What you need to do: Could you set down the lines from the first line of the entries below through the line with "Page text, block", exactly and with no pictures?

[Source records]
* * * *
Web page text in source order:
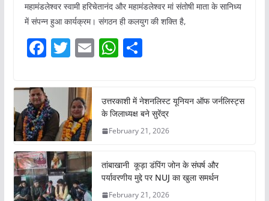
महामंडलेश्वर स्वामी हरिचेतानंद और महामंडलेश्वर मां संतोषी माता के सानिध्य
में संपन्न हुआ कार्यक्रम। संगठन ही कलयुग की शक्ति है,
F
c
e
b
o
o
k
T
itt
er
E W
s
A
p
S
e
उत्तरकाशी में नेशनलिस्ट यूनियन ऑफ जर्नलिस्ट्स
के जिलाध्यक्ष बने सुरेंद्र
February 21, 2026
तांबाखानी कूड़ा डंपिंग जोन के संघर्ष और
पर्यावरणीय मुद्दे पर NUJ का खुला समर्थन
February 21, 2026
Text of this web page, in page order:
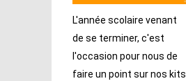
L'année scolaire venant
de se terminer, c'est
l'occasion pour nous de
faire un point sur nos kits
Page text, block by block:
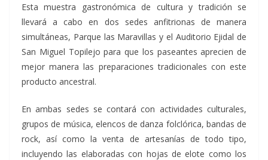
Esta muestra gastronómica de cultura y tradición se
llevará a cabo en dos sedes anfitrionas de manera
simultáneas, Parque las Maravillas y el Auditorio Ejidal de
San Miguel Topilejo para que los paseantes aprecien de
mejor manera las preparaciones tradicionales con este
producto ancestral.
En ambas sedes se contará con actividades culturales,
grupos de música, elencos de danza folclórica, bandas de
rock, así como la venta de artesanías de todo tipo,
incluyendo las elaboradas con hojas de elote como los
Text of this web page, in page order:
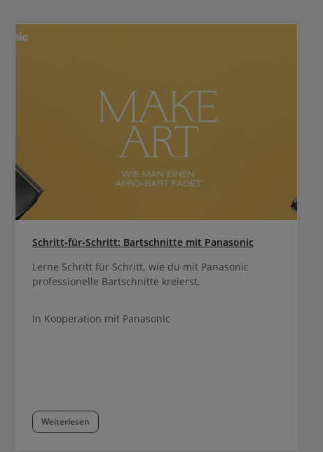
Schritt-für-Schritt: Bartschnitte mit Panasonic
Lerne Schritt für Schritt, wie du mit Panasonic
professionelle Bartschnitte kreierst.
In Kooperation mit Panasonic
Weiterlesen
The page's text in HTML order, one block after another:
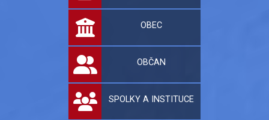
OBEC
OBČAN
SPOLKY A INSTITUCE
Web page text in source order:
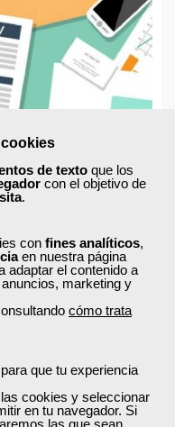
cookies
de texto que los
con el objetivo de
.
con fines analíticos,
en nuestra página
adaptar el contenido a
marketing y
cómo trata
que tu experiencia
las cookies y seleccionar
en tu navegador. Si
las que sean
gestionar los RR.HH.
con su trabajo y crean en
de todo empresario. En las
de empleados, el
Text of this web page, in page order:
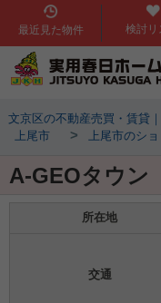
最近見た物件 検討リ
文京区の不動産売買・賃貸
上尾市 > 上尾市のシ
A-GEOタウン
所在地
交通
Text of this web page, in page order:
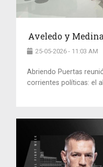
Aveledo y
25-05-2026 - 11:03 AM
Abriendo Puertas
corrientes políticas: el
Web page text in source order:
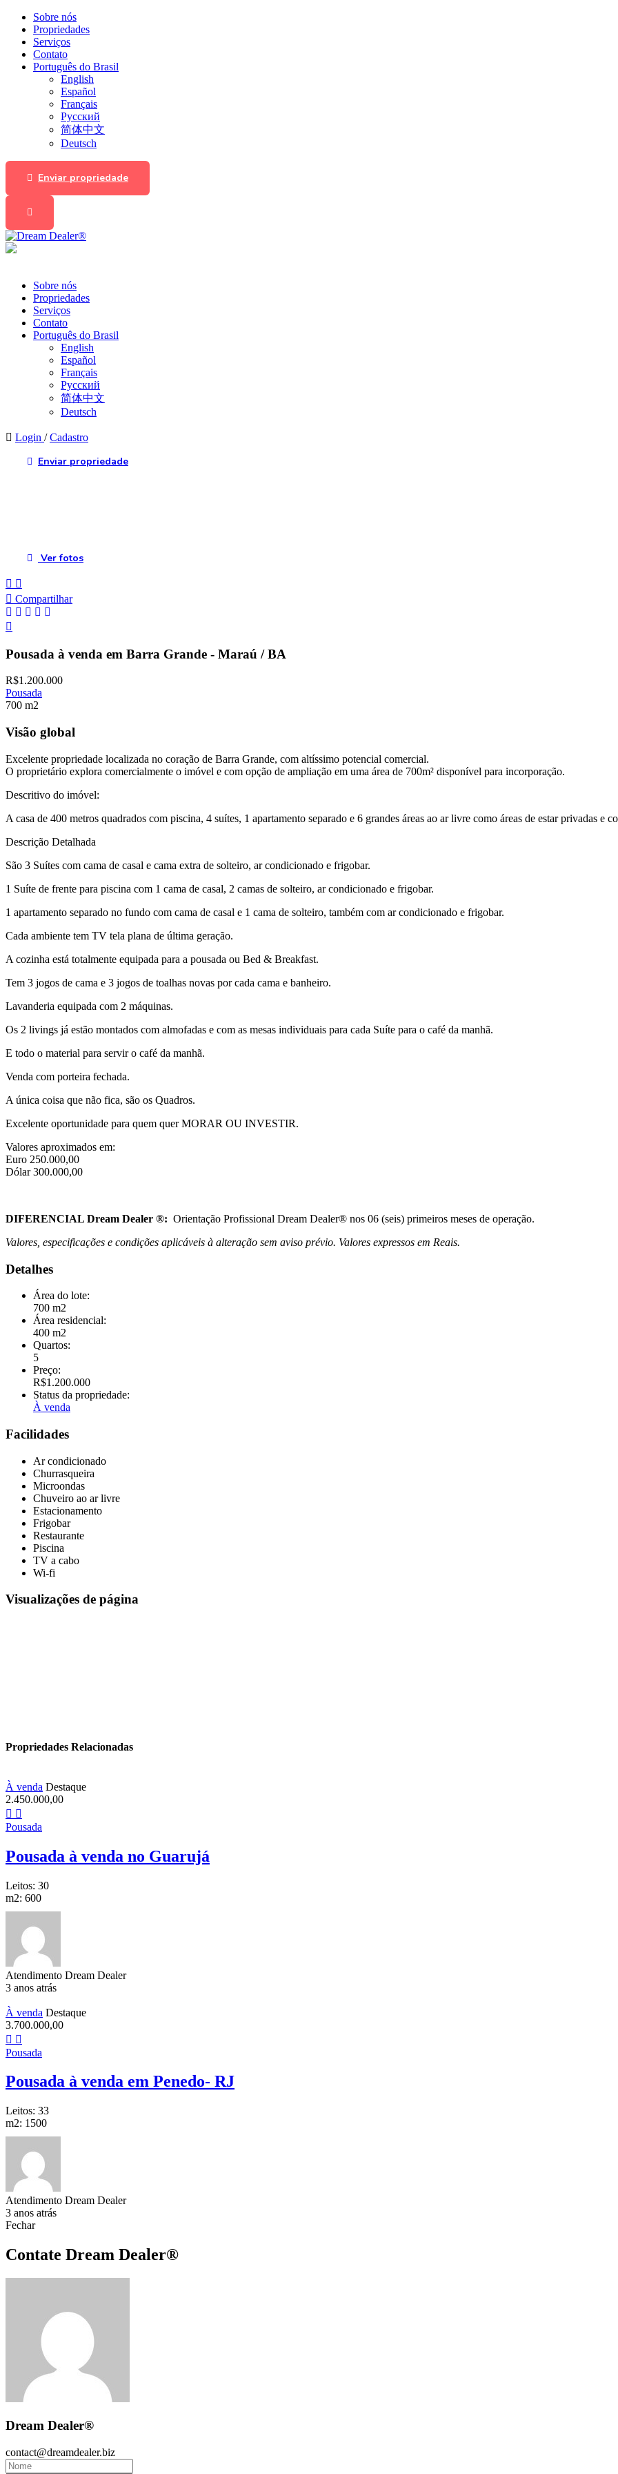
Sobre nós
Propriedades
Serviços
Contato
Português do Brasil
English
Español
Français
Русский
简体中文
Deutsch
Enviar propriedade
Sobre nós
Propriedades
Serviços
Contato
Português do Brasil
English
Español
Français
Русский
简体中文
Deutsch
Login /Cadastro
Enviar propriedade
Ver fotos
Compartilhar
Pousada à venda em Barra Grande - Maraú / BA
R$1.200.000
Pousada
700 m2
Visão global
Excelente propriedade localizada no coração de Barra Grande, com altíssimo potencial comercial.
O proprietário explora comercialmente o imóvel e com opção de ampliação em uma área de 700m² disponível para incorporação.
Descritivo do imóvel:
A casa de 400 metros quadrados com piscina, 4 suítes, 1 apartamento separado e 6 grandes áreas ao ar livre como áreas de estar privadas e
Descrição Detalhada
São 3 Suítes com cama de casal e cama extra de solteiro, ar condicionado e frigobar.
1 Suíte de frente para piscina com 1 cama de casal, 2 camas de solteiro, ar condicionado e frigobar.
1 apartamento separado no fundo com cama de casal e 1 cama de solteiro, também com ar condicionado e frigobar.
Cada ambiente tem TV tela plana de última geração.
A cozinha está totalmente equipada para a pousada ou Bed & Breakfast.
Tem 3 jogos de cama e 3 jogos de toalhas novas por cada cama e banheiro.
Lavanderia equipada com 2 máquinas.
Os 2 livings já estão montados com almofadas e com as mesas individuais para cada Suíte para o café da manhã.
E todo o material para servir o café da manhã.
Venda com porteira fechada.
A única coisa que não fica, são os Quadros.
Excelente oportunidade para quem quer MORAR OU INVESTIR.
Valores aproximados em:
Euro 250.000,00
Dólar 300.000,00
DIFERENCIAL Dream Dealer ®: Orientação Profissional Dream Dealer® nos 06 (seis) primeiros meses de operação.
Valores, especificações e condições aplicáveis à alteração sem aviso prévio. Valores expressos em Reais.
Detalhes
Área do lote:
700 m2
Área residencial:
400 m2
Quartos:
5
Preço:
R$1.200.000
Status da propriedade:
À venda
Facilidades
Ar condicionado
Churrasqueira
Microondas
Chuveiro ao ar livre
Estacionamento
Frigobar
Restaurante
Piscina
TV a cabo
Wi-fi
Visualizações de página
Propriedades Relacionadas
À venda Destaque
2.450.000,00
Pousada
Pousada à venda no Guarujá
Leitos: 30
m2: 600
Atendimento Dream Dealer
3 anos atrás
À venda Destaque
3.700.000,00
Pousada
Pousada à venda em Penedo- RJ
Leitos: 33
m2: 1500
Atendimento Dream Dealer
3 anos atrás
Fechar
Contate Dream Dealer®
Dream Dealer®
contact@dreamdealer.biz
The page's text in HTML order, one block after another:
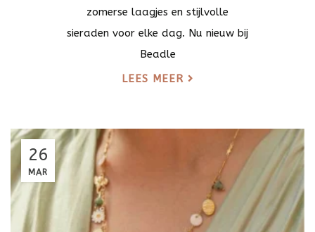
zomerse laagjes en stijlvolle
sieraden voor elke dag. Nu nieuw bij
Beadle
LEES MEER
26
MAR
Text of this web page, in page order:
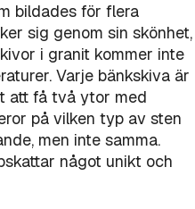
bildades för flera
sig genom sin skönhet,
i granit kommer inte
Varje bänkskiva är
att få två ytor med
på vilken typ av sten
men inte samma.
något unikt och
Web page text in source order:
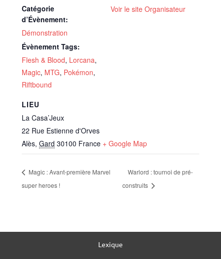
Catégorie
d’Évènement:
Démonstration
Évènement Tags:
Flesh & Blood, Lorcana,
Magic, MTG, Pokémon,
Riftbound
LIEU
La Casa’Jeux
22 Rue Estienne d'Orves
Alès, Gard 30100 France + Google Map
Voir le site Organisateur
Magic : Avant-première Marvel
super heroes !
Warlord : tournoi de pré-
construits
Lexique
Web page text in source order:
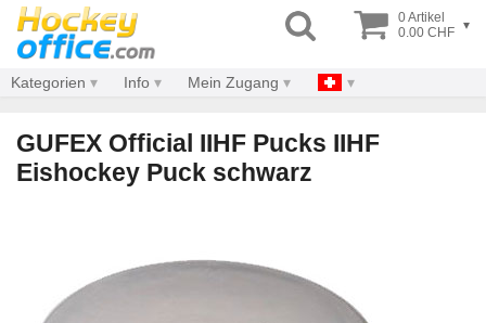
0 Artikel
0.00 CHF ▾
Kategorien Info Mein Zugang
GUFEX Official IIHF Pucks IIHF
Eishockey Puck schwarz
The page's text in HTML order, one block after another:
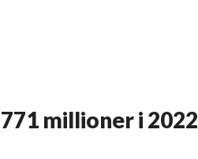
millioner i 2022
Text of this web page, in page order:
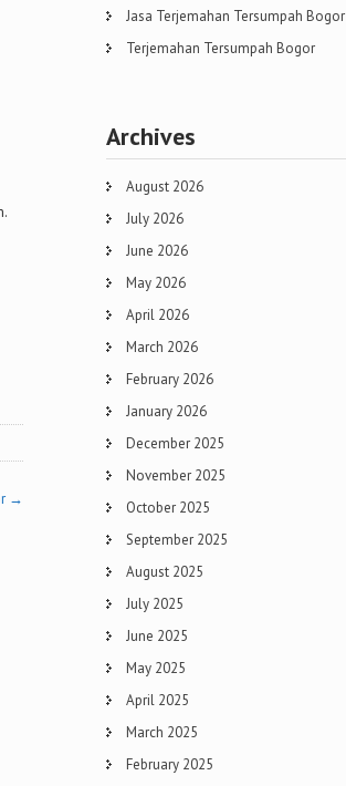
→
Jasa Terjemahan Tersumpah Bogor
Terjemahan Tersumpah Bogor
Archives
August 2026
July 2026
June 2026
May 2026
April 2026
March 2026
February 2026
January 2026
December 2025
November 2025
October 2025
September 2025
August 2025
July 2025
June 2025
May 2025
April 2025
March 2025
February 2025
* * * *
Your solution:
Web page text in source order:
महामंडलेश्वर स्वामी हरिचेतानंद और महामंडलेश्वर मां संतोषी माता के सानिध्य
में संपन्न हुआ कार्यक्रम। संगठन ही कलयुग की शक्ति है,
F
c
e
b
o
o
k
T
itt
er
E W
s
A
p
S
e
उत्तरकाशी में नेशनलिस्ट यूनियन ऑफ जर्नलिस्ट्स
के जिलाध्यक्ष बने सुरेंद्र
February 21, 2026
तांबाखानी कूड़ा डंपिंग जोन के संघर्ष और
पर्यावरणीय मुद्दे पर NUJ का खुला समर्थन
February 21, 2026
Text of this web page, in page order:
L'année scolaire venant
de se terminer, c'est
l'occasion pour nous de
faire un point sur nos kits
Page text, block by block:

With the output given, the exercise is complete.